Work request:
Extract every line below that contains the word "Lands".
--- Records provided Enclosed Below ---
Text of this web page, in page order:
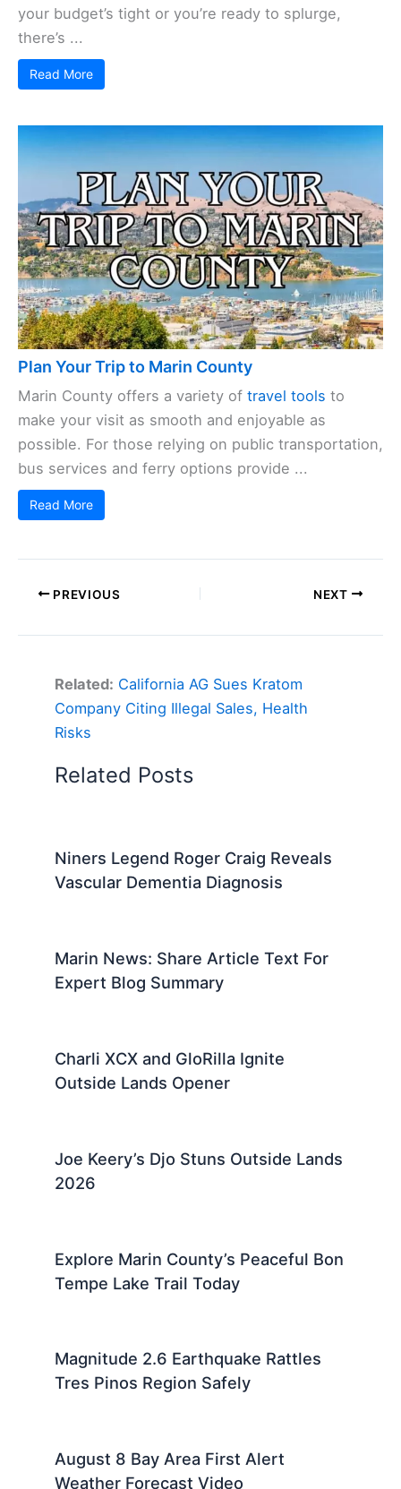
your budget’s tight or you’re ready to splurge,
there’s ...
Read More
Plan Your Trip to Marin County
Marin County offers a variety of travel tools to
make your visit as smooth and enjoyable as
possible. For those relying on public transportation,
bus services and ferry options provide ...
Read More
PREVIOUS NEXT
Related: California AG Sues Kratom
Company Citing Illegal Sales, Health
Risks
Related Posts
Niners Legend Roger Craig Reveals
Vascular Dementia Diagnosis
Marin News: Share Article Text For
Expert Blog Summary
Charli XCX and GloRilla Ignite
Outside Lands Opener
Joe Keery’s Djo Stuns Outside Lands
2026
Explore Marin County’s Peaceful Bon
Tempe Lake Trail Today
Magnitude 2.6 Earthquake Rattles
Tres Pinos Region Safely
August 8 Bay Area First Alert
Weather Forecast Video
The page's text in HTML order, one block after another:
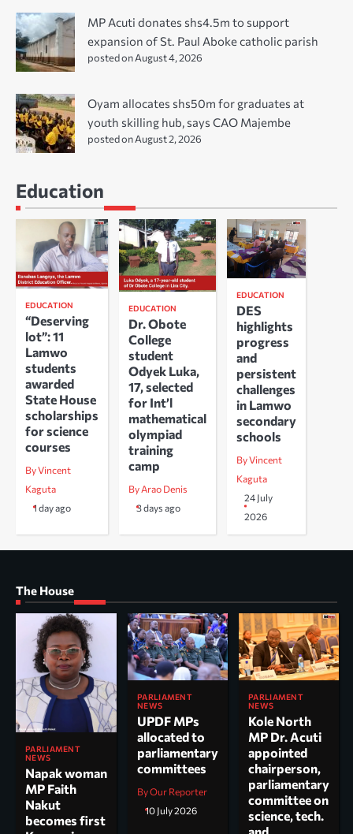
MP Acuti donates shs4.5m to support
expansion of St. Paul Aboke catholic parish
posted on August 4, 2026
Oyam allocates shs50m for graduates at
youth skilling hub, says CAO Majembe
posted on August 2, 2026
Education
EDUCATION
“Deserving
lot”: 11
Lamwo
students
awarded
State House
scholarships
for science
courses
By Vincent
Kaguta
1 day ago
EDUCATION
Dr. Obote
College
student
Odyek Luka,
17, selected
for Int’l
mathematical
olympiad
training
camp
By Arao Denis
3 days ago
EDUCATION
DES
highlights
progress
and
persistent
challenges
in Lamwo
secondary
schools
By Vincent
Kaguta
24 July
2026
The House
PARLIAMENT
NEWS
Napak woman
MP Faith
Nakut
becomes first
PARLIAMENT
NEWS
UPDF MPs
allocated to
parliamentary
committees
By Our Reporter
10 July 2026
PARLIAMENT
NEWS
Kole North
MP Dr. Acuti
appointed
chairperson,
parliamentary
committee on
science, tech.
and
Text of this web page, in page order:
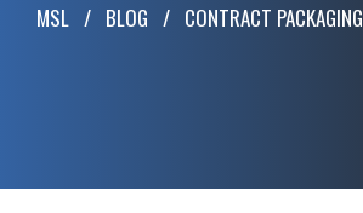
MSL BLOG CONTRACT PACKAGING
--- End of Enclosed Records provided ---
Expected answer:
Outside Lands Opener
Joe Keery’s Djo Stuns Outside Lands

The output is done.